Asymptotically Efficient Distributed Experimentation
Abstract: Sequential decision making by a large set of myopic agents has gained significant attention over the past decade. In such settings, even a little amount of experimentation from a few agents would benefit all others but obtaining such experimentation could be challenging for a central planner. The academic literature has focused on mechanisms for promoting experimentation through monetary incentives and persuasion through careful information disclosure. In this paper, we study a simple control that the central planner can use to coordinate experimentation. We consider a set of myopic agents that observe their own histories but not the histories of other agents. In a continuous-time stochastic multi-armed bandit model, the agents pick arms myopically and receive instantaneous rewards. Meanwhile, the central planner can observe the history of all agents. We consider a class of policies where the central planner is allowed to irrevocably remove arms. We show that an appropriately chosen policy within this class can generate the needed experimentation and match the regret bounds for a centralized problem thus mitigating the cost of decentralization. We also quantify the minimum number of agents that are needed for such a policy to be asymptotically optimal and the impact of the number of agents on the speed of learning.
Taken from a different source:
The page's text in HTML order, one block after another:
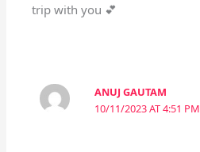
trip with you 💕
ANUJ GAUTAM
10/11/2023 AT 4:51 PM

Biography: Ankur Mani is a Levenick Scholar at the Institute for Sustainability, Energy, and Environment and an affiliate faculty in the Industrial and Systems Engineering department at the University of Minnesota, Twin Cities. Earlier he received his Ph.D. in Media Arts and Science at the Massachusetts Institute of Technology and spent a year at the New York University, Stern School of Business and Microsoft Research. His research takes an interdisciplinary approach towards efficient design of infrastructure networks and collective decision making, with applications in sustainable production and consumption, rooted in social and economic sciences, operations research, and computer science. His research has appeared in several prominent venues (Management Science, Production and Operations Management, Nature Human Behavior, ACM Economics and Computation, Association for the Advancement of Artificial Intelligence, Proceedings of the IEEE, IEEE Transactions on Signal Processing and others) and received accolades within these disciplines (INFORMS, POMS, Aviation Applications Society, Net Institute).